**Exercise goal**.
Transcribe every entry word for word, leaving out all images.

Saved data entries:
▬▬▬
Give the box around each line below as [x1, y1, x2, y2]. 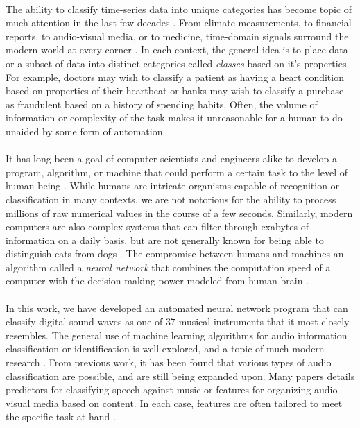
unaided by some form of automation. [6, 123, 166, 138]
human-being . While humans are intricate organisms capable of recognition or [6, 178, 340, 193]
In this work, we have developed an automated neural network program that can [6, 300, 348, 315]
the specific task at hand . [6, 409, 116, 424]
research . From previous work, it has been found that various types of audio [6, 355, 332, 370]
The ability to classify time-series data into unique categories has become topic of [6, 1, 352, 16]
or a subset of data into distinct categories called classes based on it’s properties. [6, 55, 350, 70]
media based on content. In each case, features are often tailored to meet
▬▬▬
**Response area**.
Give the box around each line below as [x1, y1, x2, y2]. 
unaided by some form of automation. [6, 123, 166, 138]
human-being . While humans are intricate organisms capable of recognition or [6, 178, 340, 193]
In this work, we have developed an automated neural network program that can [6, 300, 348, 315]
the specific task at hand . [6, 409, 116, 424]
research . From previous work, it has been found that various types of audio [6, 355, 332, 370]
The ability to classify time-series data into unique categories has become topic of [6, 1, 352, 16]
or a subset of data into distinct categories called classes based on it’s properties. [6, 55, 350, 70]
media based on content. In each case, features are often tailored to meet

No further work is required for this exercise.